# Homework Help: Motored wheel

1. Dec 4, 2008

### saltine

1. The problem statement, all variables and given/known data
A motor with wheel is attached to the end of a pole. The device is initially vertical and at rest when the motor is switch on and supplies torque τ to the axle. As the wheel begins to roll clockwise, does the top of the pole moves to the left or to the right?

3. The attempt at a solution
I am confused by this problem, because as the motor exert the torque to the wheel, doesn't the wheel exert the same torque to the motor? So if I take off the wheel and look at only the free body diagram of the rod&motor, then torque acting on it would be counter-clockwise, so the rod would move to the left. But the wheel is turning clockwise, so it should be moving to the right also (?).

How should I consider the problem?

- Thanks

2. Dec 4, 2008

### LowlyPion

The motor is attached to the pole. So shouldn't the pole reflect the rotational motion of the motor in producing the torque. (That action/reaction thing?)

3. Dec 4, 2008

### saltine

So the pole will fall to the left with respect to the axle, while the axle will be translating to the right?

4. Dec 5, 2008

### LowlyPion

That's what it looks like to me.

5. Dec 5, 2008

### saltine

To calculate the translation acceleration at the axle, I would related the clockwise τ to α by

α = τ/I ... (1)

Then if the wheel rolls without slipping, then a = r α. In (1), what I should I be using? Is it just the moment of inertia of the wheel? Does the mass of the pole have an effect? I am thinking that since τ is given, whatever effect the mass has must be taken care of by τ, so I would be that of the wheel only.

atransx = r τ/I = 2 τ/mr

Then I use the counterclockwise τ to get the acceleration at the top of the rod by using the moment of inertial of the rod.

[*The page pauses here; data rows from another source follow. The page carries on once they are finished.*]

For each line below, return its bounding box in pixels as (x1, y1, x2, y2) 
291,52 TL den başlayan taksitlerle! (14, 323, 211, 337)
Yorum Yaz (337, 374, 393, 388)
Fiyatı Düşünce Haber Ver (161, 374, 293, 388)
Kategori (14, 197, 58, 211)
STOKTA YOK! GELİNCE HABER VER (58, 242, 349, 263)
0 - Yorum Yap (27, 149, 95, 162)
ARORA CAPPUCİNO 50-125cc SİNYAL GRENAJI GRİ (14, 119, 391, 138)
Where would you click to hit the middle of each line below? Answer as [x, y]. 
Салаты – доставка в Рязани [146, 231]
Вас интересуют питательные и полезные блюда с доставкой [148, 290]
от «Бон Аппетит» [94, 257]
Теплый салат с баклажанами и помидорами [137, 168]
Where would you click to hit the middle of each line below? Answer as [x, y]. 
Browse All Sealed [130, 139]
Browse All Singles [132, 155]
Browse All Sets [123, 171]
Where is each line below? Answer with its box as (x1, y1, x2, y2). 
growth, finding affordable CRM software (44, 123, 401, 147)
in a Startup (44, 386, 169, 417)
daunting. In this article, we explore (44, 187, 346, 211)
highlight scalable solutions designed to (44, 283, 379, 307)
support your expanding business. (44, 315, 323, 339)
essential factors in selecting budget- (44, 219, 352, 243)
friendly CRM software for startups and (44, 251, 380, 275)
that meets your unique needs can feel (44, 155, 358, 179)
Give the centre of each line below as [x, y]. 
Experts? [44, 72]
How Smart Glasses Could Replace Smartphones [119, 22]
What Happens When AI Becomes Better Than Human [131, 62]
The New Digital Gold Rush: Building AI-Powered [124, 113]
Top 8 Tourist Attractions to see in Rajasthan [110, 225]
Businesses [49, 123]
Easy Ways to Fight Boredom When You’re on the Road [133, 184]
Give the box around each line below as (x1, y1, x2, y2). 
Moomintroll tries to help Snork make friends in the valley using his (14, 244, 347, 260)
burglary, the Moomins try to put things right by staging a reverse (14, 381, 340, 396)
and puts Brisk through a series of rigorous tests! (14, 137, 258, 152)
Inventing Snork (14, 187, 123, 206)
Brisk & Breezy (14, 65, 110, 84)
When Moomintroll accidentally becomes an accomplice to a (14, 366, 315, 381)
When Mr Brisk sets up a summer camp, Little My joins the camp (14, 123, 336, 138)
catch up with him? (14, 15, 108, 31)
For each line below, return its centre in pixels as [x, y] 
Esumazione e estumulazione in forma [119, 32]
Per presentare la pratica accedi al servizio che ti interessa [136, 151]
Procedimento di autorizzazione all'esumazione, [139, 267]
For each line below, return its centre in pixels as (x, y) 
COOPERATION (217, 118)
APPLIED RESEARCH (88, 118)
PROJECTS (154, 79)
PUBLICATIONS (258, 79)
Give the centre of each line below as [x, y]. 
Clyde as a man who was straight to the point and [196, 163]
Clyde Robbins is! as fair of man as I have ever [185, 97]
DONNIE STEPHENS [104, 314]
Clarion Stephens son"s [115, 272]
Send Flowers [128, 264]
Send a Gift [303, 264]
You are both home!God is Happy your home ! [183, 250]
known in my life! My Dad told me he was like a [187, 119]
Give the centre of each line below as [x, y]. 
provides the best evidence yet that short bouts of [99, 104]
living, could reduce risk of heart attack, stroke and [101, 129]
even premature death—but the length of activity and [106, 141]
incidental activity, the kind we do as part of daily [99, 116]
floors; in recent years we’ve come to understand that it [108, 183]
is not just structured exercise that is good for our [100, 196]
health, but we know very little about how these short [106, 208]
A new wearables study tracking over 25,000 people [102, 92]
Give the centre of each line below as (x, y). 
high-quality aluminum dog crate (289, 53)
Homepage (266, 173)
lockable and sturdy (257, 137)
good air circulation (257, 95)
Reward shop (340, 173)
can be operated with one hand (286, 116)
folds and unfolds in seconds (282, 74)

atangx = -r τ/I = - 3τ/m(2d) = -1.5τ/md ... (3)

Summing them up:

atopx = ( 2/r - 1.5/d ) τ/m ... (4)

This means that whether the rod fall to the left or the right depends on r and d. In particular when:

(2d - 1.5r)/(rd) > 0
d > 0.75 r

The top of the rod would be moving forward. According to the drawing, since d is longer than r (not to mention 2 times d, which is the length of the rod), the rod will be moving to the right (while falling counter-clockwise).

Is this interpretation correct?

But now I have another question:

Suppose the rod is shorter than r, how do I know that the wheel would turn at all? How do I know that the motor is not just spinning itself about the axle, while the wheel does not move?